Please never, ever forget this, Dear Reader.  When you’re forced to deal with a narcissist, it is vital that you always remember that they absolutely do know what they’re doing is wrong.  

11 Comments

Filed under Abuse and the Healing Journey, Mental Health, Narcissism

11 responses to “Do Narcissists Know What They’re Doing Is Wrong?

  1. This, to me, is the most important thing that victims of abuse can learn and accept. So many I’ve known are clinging to the falsehood that their abuser is mentally ill and has no control over how they treat others. They spend years trying to find the “cure” that will change their abuser into a normal, loving person. But there is no cure because their abuser isn’t sick. They freely and deliberately choose to hurt others to benefit themselves. They won’t give that up, and they don’t care who they hurt in the process, not even their own children. They go to their graves doing what they’ve always done, and even arrange to continue the abuse from the grave through surrogates they’ve convinced that the victim deserves to be hurt, and through wills and estates. Think about the malice of this drive to hurt another that even persists after death. It’s evil, plain and simple.

    Liked by 3 people

    • I totally agree! The only thing that could make a narcissist become a normal, loving person is for them to want to be that way, which naturally isn’t going to happen. Their behavior benefits them & that’s all they care about. The sooner a person can accept that, the better.

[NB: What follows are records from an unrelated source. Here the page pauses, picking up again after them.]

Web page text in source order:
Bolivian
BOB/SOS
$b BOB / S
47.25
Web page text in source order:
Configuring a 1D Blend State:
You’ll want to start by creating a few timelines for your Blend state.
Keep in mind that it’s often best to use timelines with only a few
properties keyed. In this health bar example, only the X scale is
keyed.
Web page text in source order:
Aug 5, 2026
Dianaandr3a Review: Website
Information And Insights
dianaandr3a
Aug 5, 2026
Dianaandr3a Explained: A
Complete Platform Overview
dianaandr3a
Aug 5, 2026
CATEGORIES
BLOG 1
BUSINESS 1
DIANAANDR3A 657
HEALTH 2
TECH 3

      I wish I could get back the time I wasted trying to make them see the error of their ways & trying to tolerate the abuse because I thought it was beyond their control. I wasted so much time on that.

      Liked by 3 people

  2. I have the same regret, that I didn’t see the truth and go NC sooner. I would especially have liked to spare my children ever meeting their abusive family members.

    Like

  3. ibikenyc

    OMG YES!

    So often I find myself asking, “How come you’re not screaming at THEM?” (Never loud enough to be heard, of course. I know better. It’s not worth it.)

    Liked by 2 people

    • It seems sometimes that narcissists have a strange sort of power over others that enables them to dictate how others see them. They also seem to be able to commandeer loyalty from people who should know better.

      Liked by 2 people

  4. Very common for them to act one way in public and a completely different way behind closed doors.

    I know how frustrating it can be when they have already gone ahead of you to tarnish your reputation, that when you go outside the home or away from the person, to tell someone what is going on, they already have an ‘idea’ of ‘what you are like’.

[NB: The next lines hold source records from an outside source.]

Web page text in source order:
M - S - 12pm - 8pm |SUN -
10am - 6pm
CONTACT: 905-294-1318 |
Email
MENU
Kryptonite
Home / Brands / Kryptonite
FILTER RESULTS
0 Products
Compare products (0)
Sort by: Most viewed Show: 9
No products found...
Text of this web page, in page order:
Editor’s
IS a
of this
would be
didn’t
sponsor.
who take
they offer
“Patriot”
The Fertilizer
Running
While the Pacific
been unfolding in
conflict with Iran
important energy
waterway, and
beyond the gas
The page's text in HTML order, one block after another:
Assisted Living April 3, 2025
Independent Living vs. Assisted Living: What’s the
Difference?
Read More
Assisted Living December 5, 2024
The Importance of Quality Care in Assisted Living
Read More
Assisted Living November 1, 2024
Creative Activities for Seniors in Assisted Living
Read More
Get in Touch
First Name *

    My mom would always run to her friends or her mother whenever it’s something to do with me, the conversations would be so loud, I would hear every word that was being said.

    Nothing about her behaviour and why I might’ve reacted the way I have.

    I am so happy to know that you finally know the truth about these sorts of people, and that you are now protecting yourself both with your current knowledge and with boundaries being set.

    Like

    • It is.. they have very different private & public personas.

      That’s terrible yet not surprising! They are quick to share what you did but not what they did to make you act that way. Pretty sure if there was a narcissist playbook, it’d be on one of the very first pages..

      Thank you! It sounds like you too have learned the truth. It really will set you free won’t it?

      Liked by 1 person

      • Indeed so. I am grateful that I learned the truth when I did, because I tried to commit suicide. I didn’t go as far as many people have, but each time the abuse would carry on. My fear of death and committing suicide diminished…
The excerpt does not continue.